The Dutch government will now need to obtain authorisation from the European Commission in order to (re)negotiate existing or new BITs (excluding existing intra-EU BITs).
What is a BIT?
A BIT is an agreement between two States offering reciprocal protection of investments in their respective territories. BITs are signed and ratified by States, but those who benefit from the treaty protections are typically investors. Model BITs are used by States as preferred templates when negotiating or renegotiating their BITs.
What’s new in the Dutch Model BIT?
It defines a qualifying “investment” as requiring an expectation of gain or profit and the assumption of risk (i.e. it adopts the majority of the Salini criteria). It also expressly states that “claims to money” cannot constitute qualifying investments if they relate to contracts for the sale of goods and/or services.
The definition of a qualifying “investor” in the Model BIT requires Dutch-registered entities to have (i) substantial business activities in The Netherlands or (ii) be indirectly or directly owned by a Dutch national or Dutch registered entity that has substantial business activities in the country.
Article 23 of the Model BIT permits the arbitral tribunal dealing with a claim under the BIT to take into account an investor’s non-compliance with its commitments under the UN Guiding Principles on Business and Human Rights (UNGP) and the OECD Guidelines for Multinational Enterprises (OECD Guidelines) when awarding compensation. The OECD Guidelines state, amongst other things, that enterprises and their business partners should contribute to economic and social progress, that their systems and practices should foster confidence and mutual trust with the societies they operate in and that they should engage with relevant stakeholders.
How will this impact investors?
Dutch claimants have referred the second highest number of disputes to arbitration under investment treaties, which is unsurprising given the number of investments structured via Dutch companies to benefit from favourable tax treatment and investment treaty protection. However, the Model BIT, with its narrower definitions of “investment” and “investor”, may result in investments structured via Dutch special purpose vehicles with no substantial business activity in The Netherlands not benefiting from investment treaty protections such as (i) the relevant State’s undertakings regarding non-discriminatory treatment, fair and equitable treatment, full protection and security, and protection against nationalisation and expropriation, and (ii) the ability to refer claims for a breach of the BIT to arbitration under the rules of the International Centre for Settlement of Investment Disputes (ICSID) or the United Nations Commission on International Trade Law (UNCITRAL), instead of relying on domestic courts.
Where investment protection in the form of the Dutch Model BIT does apply, investors should note the express link in Article 23 between quantum awarded by the tribunal and the investor’s non-compliance with the UNGP and the OECD. Under Article 7, the Contracting Parties also reaffirm the importance of investors conducting a due diligence process to identify, prevent, mitigate and account for the environmental and social risks and impacts of their investments and express their commitment to strengthening the international framework on business and human rights. Parties to ICSID or UNCITRAL arbitrations under new or renegotiated BITs adopting the Model BIT’s provisions may therefore be required to produce expert reports on the investment’s environmental and social impact and the parties’ compliance with international human rights standards.

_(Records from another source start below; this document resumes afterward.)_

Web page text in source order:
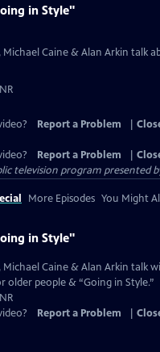
in Style"
Michael Caine & Alan Arkin talk
Report a Problem
Report a Problem
television program presented
More Episodes You Might
in Style"
Caine & Alan Arkin talk
older people & “Going in Style.”
Report a Problem
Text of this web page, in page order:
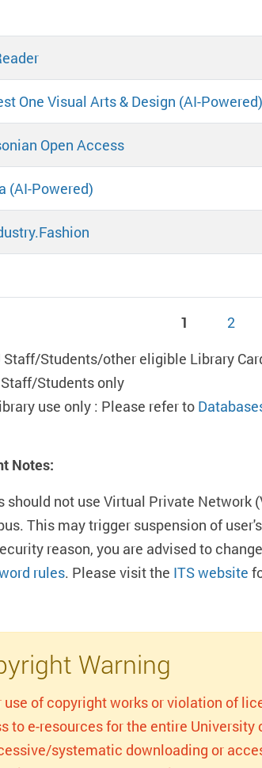
One Visual Arts & Design (AI-Powered)
Open Access
(AI-Powered)
1 2
Staff/Students/other eligible Library
Staff/Students only
use only : Please refer to
Notes:
should not use Virtual Private
This may trigger suspension of
reason, you are advised to
rules. Please visit the ITS website
Warning
use of copyright works or violation of
to e-resources for the entire
systematic downloading or
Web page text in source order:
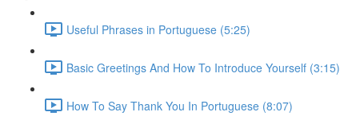
Useful Phrases in Portuguese (5:25)
Basic Greetings And How To Introduce Yourself (3:15)
How To Say Thank You In Portuguese (8:07)
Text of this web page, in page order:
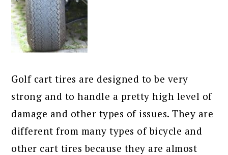
Golf cart tires are designed to be very
strong and to handle a pretty high level of
damage and other types of issues. They are
different from many types of bicycle and
other cart tires because they are almost
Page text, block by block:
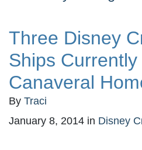
Three Disney
Ships
Canaveral
By Traci
January 8, 2014 in Disney
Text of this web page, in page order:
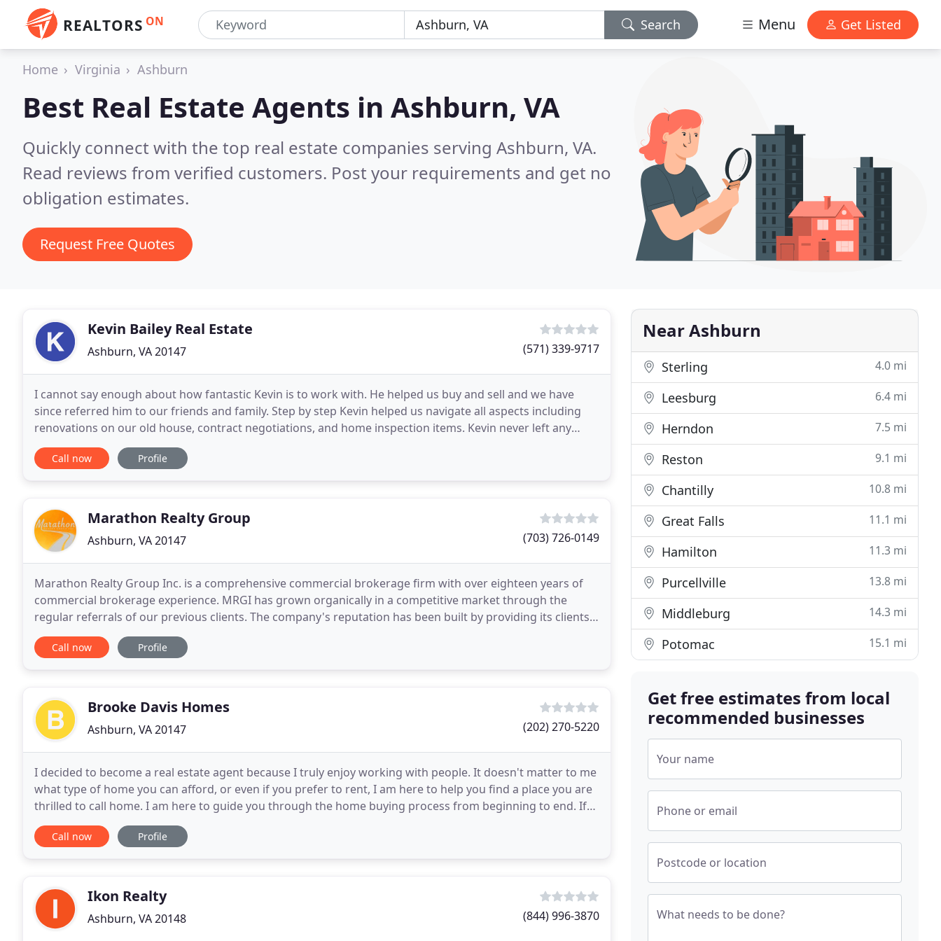
REALTORS ON Search Menu Get Listed
Home Virginia Ashburn
Best Real Estate Agents in Ashburn, VA
Quickly connect with the top real estate companies serving Ashburn, VA.
Read reviews from verified customers. Post your requirements and get no
obligation estimates.
Request Free Quotes
Kevin Bailey Real Estate
Ashburn, VA 20147 (571) 339-9717
I cannot say enough about how fantastic Kevin is to work with. He helped us buy and sell and we have
since referred him to our friends and family. Step by step Kevin helped us navigate all aspects including
renovations on our old house, contract negotiations, and home inspection items. Kevin never left any
question unanswered and was extremely responsive
Call now Profile
Marathon Realty Group
Ashburn, VA 20147 (703) 726-0149
Marathon Realty Group Inc. is a comprehensive commercial brokerage firm with over eighteen years of
commercial brokerage experience. MRGI has grown organically in a competitive market through the
regular referrals of our previous clients. The company's reputation has been built by providing its clients
with service that surpasses their expectations
Call now Profile
Brooke Davis Homes
Ashburn, VA 20147 (202) 270-5220
I decided to become a real estate agent because I truly enjoy working with people. It doesn't matter to me
what type of home you can afford, or even if you prefer to rent, I am here to help you find a place you are
thrilled to call home. I am here to guide you through the home buying process from beginning to end. If
you are not sure what it is you
Call now Profile
Ikon Realty
Ashburn, VA 20148 (844) 996-3870
Near Ashburn
Sterling 4.0 mi
Leesburg 6.4 mi
Herndon 7.5 mi
Reston 9.1 mi
Chantilly 10.8 mi
Great Falls 11.1 mi
Hamilton 11.3 mi
Purcellville 13.8 mi
Middleburg 14.3 mi
Potomac 15.1 mi
Get free estimates from local
recommended businesses
Your name
Phone or email
Postcode or location
What needs to be done?
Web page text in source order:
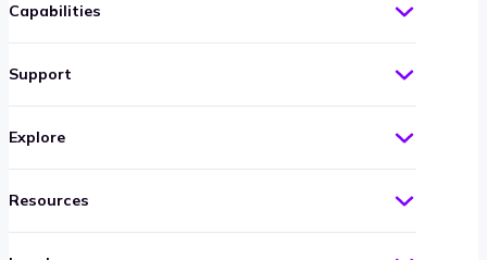
Capabilities
Support
Explore
Resources
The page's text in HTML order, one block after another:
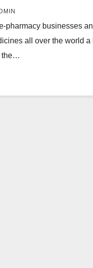
Business?
pharmacy businesses
all over the world a
the…
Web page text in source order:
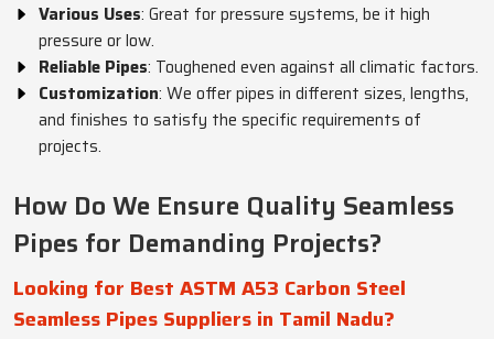
Various Uses: Great for pressure systems, be it high
pressure or low.
Reliable Pipes: Toughened even against all climatic factors.
Customization: We offer pipes in different sizes, lengths,
and finishes to satisfy the specific requirements of
projects.
How Do We Ensure Quality Seamless
Pipes for Demanding Projects?
Looking for Best ASTM A53 Carbon Steel
Seamless Pipes Suppliers in Tamil Nadu?
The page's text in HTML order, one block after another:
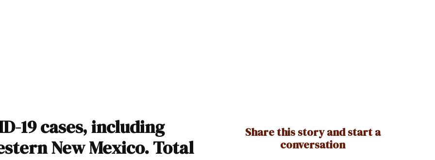
19 cases, including
New Mexico. Total
Share this story and start a
conversation

Some ICSID and UNCITRAL tribunals have already considered investors’ compliance with such international standards and guidelines. In the case of Bear Creek Mining Corporation v. Peru (ICSID Case No. ARB/14/21), a tribunal member, Professor Sands, stated in his partial dissenting opinion that the collapse of the relevant mining project largely related to the investor’s failure “to give effect to the aspirations of the Aymara peoples in an appropriate manner” and obtain a “social licence”. Taking into account the investor’s compliance with the International Labour Organisation Convention 169 and relevant domestic legislation, he was of the view that the investor’s compensation should be halved (this did not form part of the award as it was a minority dissenting opinion).
Similarly, in the case of Urbaser SA and another v. Argentina (ICSID Case No. ARB/07/26), Argentina filed a counterclaim alleging the investor had administered the relevant concession in a manner which breached the human right to water. The tribunal accepted jurisdiction over the issue and concluded that the investor had a negative obligation and the State had a positive obligation to protect the human right to water under the relevant international conventions. The investor was not deemed to have breached its negative obligation on this occasion.
Companies planning to structure investments via Dutch entities will need to check whether investment treaty protection applies when new or existing Dutch BITs are (re)negotiated. Given the focus in the Dutch Model BIT on international guidelines and standards on human rights, we recommend that investors review, record and improve their compliance with such guidelines and rights if necessary. This may mitigate the potential negative impact on compensation awarded in future arbitrations under new or renegotiated Dutch BITs.